C’était en 1973. La regrettée Etta James retrouvait le chemin des charts après le relatif insuccès de « Money (that’s what I want) », le moins regretté Kadhafi lançait avec enthousiasme sa Révolution populaire, la Stasi venait d’obtenir le droit officiel de tirer sur quiconque franchirait le mur de Berlin, et Jacques Lacan, toujours superbe en costume à carreaux, lâchait son fameux « Joyce, ce n’est certainement pas traductible en chinois » (Séminaire XX, page 37).
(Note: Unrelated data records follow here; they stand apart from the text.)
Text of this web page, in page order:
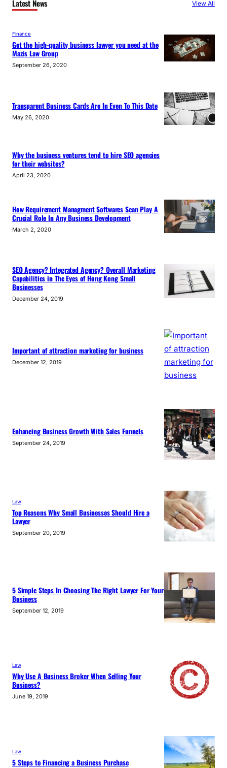
Latest News View All
Finance
Get the high-quality business lawyer you need at the
Mazis Law Group
September 26, 2020
Transparent Business Cards Are In Even To This Date
May 26, 2020
Why the business ventures tend to hire SEO agencies
for their websites?
April 23, 2020
How Requirement Managment Softwares Scan Play A
Crucial Role In Any Business Development
March 2, 2020
SEO Agency? Integrated Agency? Overall Marketing
Capabilities in The Eyes of Hong Kong Small
Businesses
December 24, 2019
Important of attraction marketing for business
December 12, 2019
Enhancing Business Growth With Sales Funnels
September 24, 2019
Law
Top Reasons Why Small Businesses Should Hire a
Lawyer
September 20, 2019
5 Simple Steps In Choosing The Right Lawyer For Your
Business
September 12, 2019
Law
Why Use A Business Broker When Selling Your
Business?
June 19, 2019
Law
5 Steps to Financing a Business Purchase
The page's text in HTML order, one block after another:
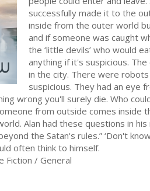
successfully made it to the
inside from the outer world
and if someone was caught
the ‘little devils’ who would
anything if it's suspicious.
in the city. There were
suspicious. They had an eye
wrong you'll surely die. Who
from outside comes inside
Alan had these questions in
the Satan's rules.” ‘Don't
often think to himself.
Fiction / General
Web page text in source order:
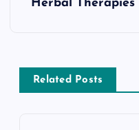
a
v
Herbal Therapies
Related Posts

Comme il est intéressant de vivre en 2013. Jugez plutôt : non seulement Finnegans Wake vient d’être traduit dans cette langue, mais les Chinois s’accrochent à ce roman réputé illisible comme la tique sur la peau d’un chien.
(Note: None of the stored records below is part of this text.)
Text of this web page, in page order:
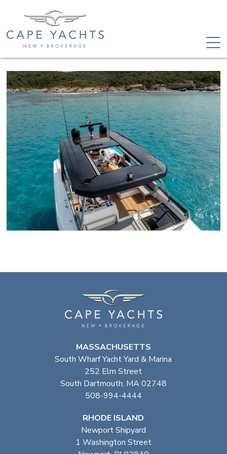
MASSACHUSETTS
South Wharf Yacht Yard & Marina
252 Elm Street
South Dartmouth, MA 02748
508-994-4444
RHODE ISLAND
Newport Shipyard
1 Washington Street
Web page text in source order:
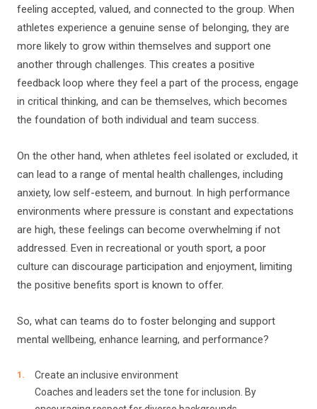
feeling accepted, valued, and connected to the group. When
athletes experience a genuine sense of belonging, they are
more likely to grow within themselves and support one
another through challenges. This creates a positive
feedback loop where they feel a part of the process, engage
in critical thinking, and can be themselves, which becomes
the foundation of both individual and team success.
On the other hand, when athletes feel isolated or excluded, it
can lead to a range of mental health challenges, including
anxiety, low self-esteem, and burnout. In high performance
environments where pressure is constant and expectations
are high, these feelings can become overwhelming if not
addressed. Even in recreational or youth sport, a poor
culture can discourage participation and enjoyment, limiting
the positive benefits sport is known to offer.
So, what can teams do to foster belonging and support
mental wellbeing, enhance learning, and performance?
Create an inclusive environment
Coaches and leaders set the tone for inclusion. By

Best-seller à Shanghaï, Jimmy Joyce ? L’affaire a tout l’air d’une farce, mais les témoignages locaux sont formels. Les étudiants affluent, les queues s’allongent, les libraires n’en reviennent pas. L’éditeur, un homme plutôt petit dont le nom ne vous dira rien (Wang Weisong), se frotte les mains. Et dire que ce businessman a cru bon de lancer une campagne d’affichage pour vanter les mérites du plus catholique des écrivains illisibles… Si ce n’est pas du flair, ça.
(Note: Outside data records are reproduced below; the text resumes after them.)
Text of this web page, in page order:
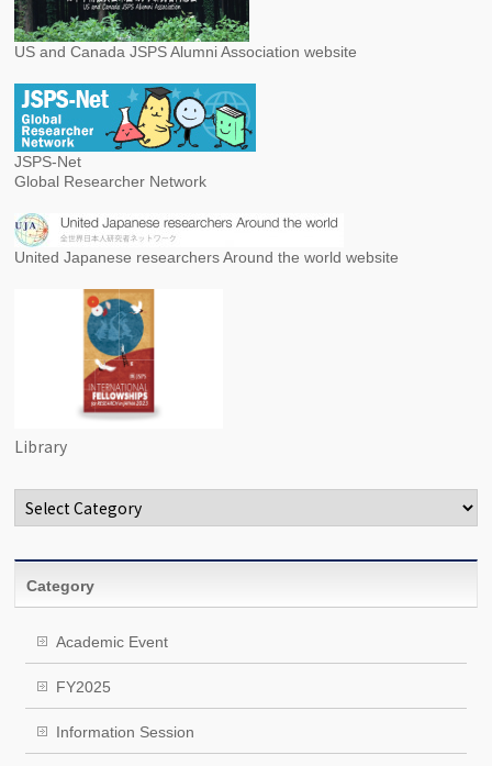
US and Canada JSPS Alumni Association website
JSPS-Net
Global Researcher Network
United Japanese researchers Around the world website
Library
Categories
Category
Academic Event
FY2025
Information Session

Naturellement, nos confrères s’interrogent. Si le péquin moyen n’entrave que pouic, comment expliquer la courbe des ventes ? Pour les uns, l’explication relève de la sociologie bourdivine. Les Chinois seraient devenus bourgeois, et, ce faisant, vaniteux (bienvenus au club !). Pour les autres, l’affaire tiendrait du défi sportif : avaler le plus grand nombre de pages sans comprendre. Une chose est sûre: la traductrice s’est bien gardée de faciliter la tâche du lecteur. « Je ne serais pas fidèle à l’intention originale du roman si ma traduction était facile.« , déclare-t-elle. Sage parole, qui nous rappelle que la compréhension n’occupera jamais qu’une place secondaire, pour ne pas dire accessoire, dans cette aventure. Doit-on étendre cette remarque aux femmes, à l’amour, et à la vie elle-même ? Ce ne serait pas une mauvaise idée.